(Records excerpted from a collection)

*** Block opens ***

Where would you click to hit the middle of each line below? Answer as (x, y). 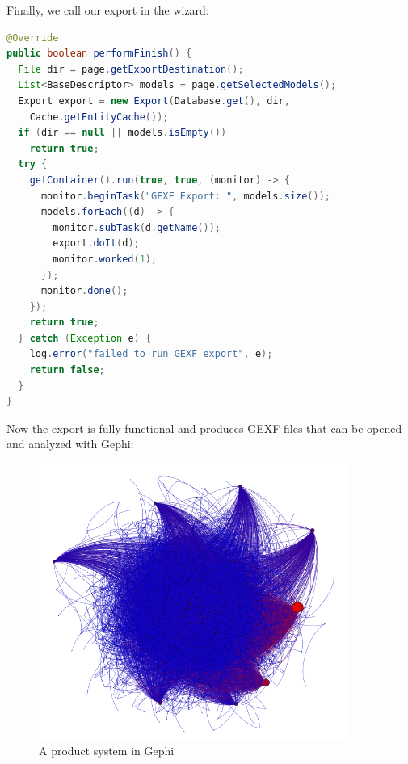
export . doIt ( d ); (96, 243)
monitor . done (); (84, 291)
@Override (33, 38)
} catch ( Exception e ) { (85, 338)
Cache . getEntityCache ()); (99, 117)
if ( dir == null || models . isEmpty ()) (122, 133)
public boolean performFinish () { (99, 54)
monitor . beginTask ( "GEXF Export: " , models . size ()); (185, 196)
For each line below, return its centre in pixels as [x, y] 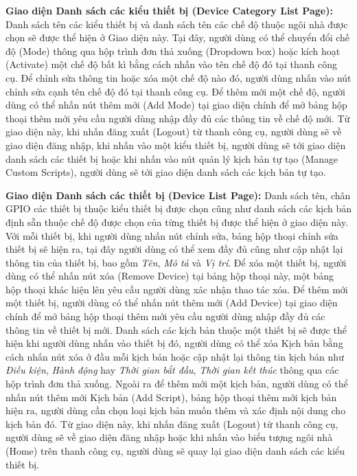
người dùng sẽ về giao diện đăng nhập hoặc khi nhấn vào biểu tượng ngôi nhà [169, 437]
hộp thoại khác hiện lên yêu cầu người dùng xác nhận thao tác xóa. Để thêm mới [177, 289]
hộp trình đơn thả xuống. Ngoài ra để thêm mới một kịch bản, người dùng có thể [177, 384]
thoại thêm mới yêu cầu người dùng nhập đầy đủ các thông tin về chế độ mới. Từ [178, 118]
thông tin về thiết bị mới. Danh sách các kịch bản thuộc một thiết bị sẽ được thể [176, 329]
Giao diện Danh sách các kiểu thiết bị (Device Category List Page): [169, 10]
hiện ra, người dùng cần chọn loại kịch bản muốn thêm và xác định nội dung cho [176, 410]
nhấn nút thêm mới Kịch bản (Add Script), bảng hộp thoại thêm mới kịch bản [171, 397]
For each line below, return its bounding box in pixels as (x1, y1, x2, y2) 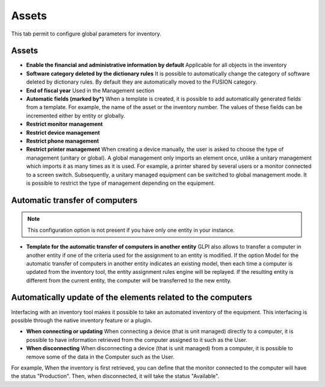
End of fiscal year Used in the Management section (26, 87, 155, 94)
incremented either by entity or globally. (26, 112, 126, 119)
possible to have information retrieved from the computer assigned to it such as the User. (26, 336, 248, 343)
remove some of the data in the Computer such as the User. (26, 353, 175, 361)
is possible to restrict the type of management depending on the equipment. (26, 179, 215, 187)
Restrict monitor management (26, 120, 103, 128)
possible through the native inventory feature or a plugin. (11, 317, 152, 324)
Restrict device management (26, 129, 101, 136)
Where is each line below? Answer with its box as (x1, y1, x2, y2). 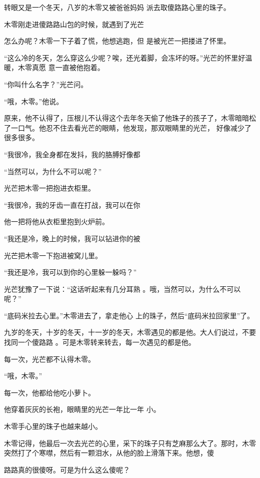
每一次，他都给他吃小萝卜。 (4, 387, 95, 397)
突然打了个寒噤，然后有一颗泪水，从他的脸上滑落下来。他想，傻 (4, 447, 214, 458)
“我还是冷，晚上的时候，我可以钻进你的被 (4, 233, 140, 243)
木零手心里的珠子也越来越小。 (4, 421, 102, 431)
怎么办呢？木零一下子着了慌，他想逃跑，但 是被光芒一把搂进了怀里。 (4, 36, 230, 46)
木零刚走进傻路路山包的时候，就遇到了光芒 (4, 19, 144, 29)
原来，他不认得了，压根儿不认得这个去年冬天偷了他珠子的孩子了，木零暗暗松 (4, 113, 256, 123)
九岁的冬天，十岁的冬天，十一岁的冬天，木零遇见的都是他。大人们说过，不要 (4, 327, 256, 337)

*** Block closes ***

Task to carry out
Stop after the line containing "monitor . beginTask": copy the records exactly from the first line up to there, leaving pictures out.

Response to the task
Where would you click to hit the middle of each line below? Answer as (x, y). 
export . doIt ( d ); (96, 243)
monitor . done (); (84, 291)
@Override (33, 38)
} catch ( Exception e ) { (85, 338)
Cache . getEntityCache ()); (99, 117)
if ( dir == null || models . isEmpty ()) (122, 133)
public boolean performFinish () { (99, 54)
monitor . beginTask ( "GEXF Export: " , models . size ()); (185, 196)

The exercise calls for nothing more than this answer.